§ **What you are asked to do**:
Your answer must match, word for word, the lines from the one holding "Decisiones de calidad [67, 262]" through the final line below, with pictures excluded.

§ **Data records**:
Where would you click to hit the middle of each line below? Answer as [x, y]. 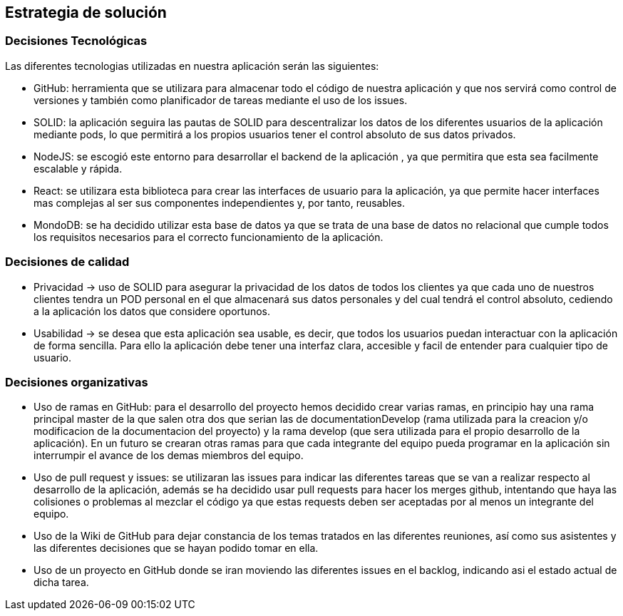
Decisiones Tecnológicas [76, 41]
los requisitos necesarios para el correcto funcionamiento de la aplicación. [208, 237]
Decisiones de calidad [67, 262]
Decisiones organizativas [77, 382]
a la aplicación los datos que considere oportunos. [152, 311]
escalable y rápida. [78, 168]
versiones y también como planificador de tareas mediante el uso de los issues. [221, 100]
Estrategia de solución [86, 12]
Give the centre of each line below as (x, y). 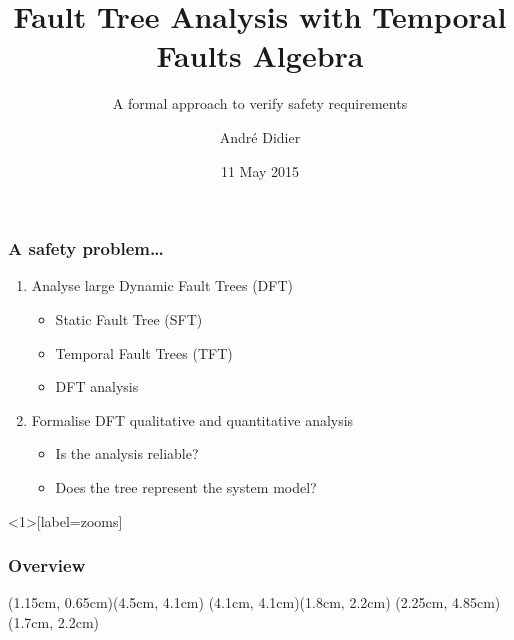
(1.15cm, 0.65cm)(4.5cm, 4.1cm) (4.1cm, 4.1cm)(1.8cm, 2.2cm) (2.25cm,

§ **Exercise result**:
Decisiones de calidad [67, 262]
Decisiones organizativas [77, 382]
a la aplicación los datos que considere oportunos. [152, 311]
escalable y rápida. [78, 168]
versiones y también como planificador de tareas mediante el uso de los issues. [221, 100]
Estrategia de solución [86, 12]
Give the centre of each line below as (x, y). 
(1.15cm, 0.65cm)(4.5cm, 4.1cm) (4.1cm, 4.1cm)(1.8cm, 2.2cm) (2.25cm,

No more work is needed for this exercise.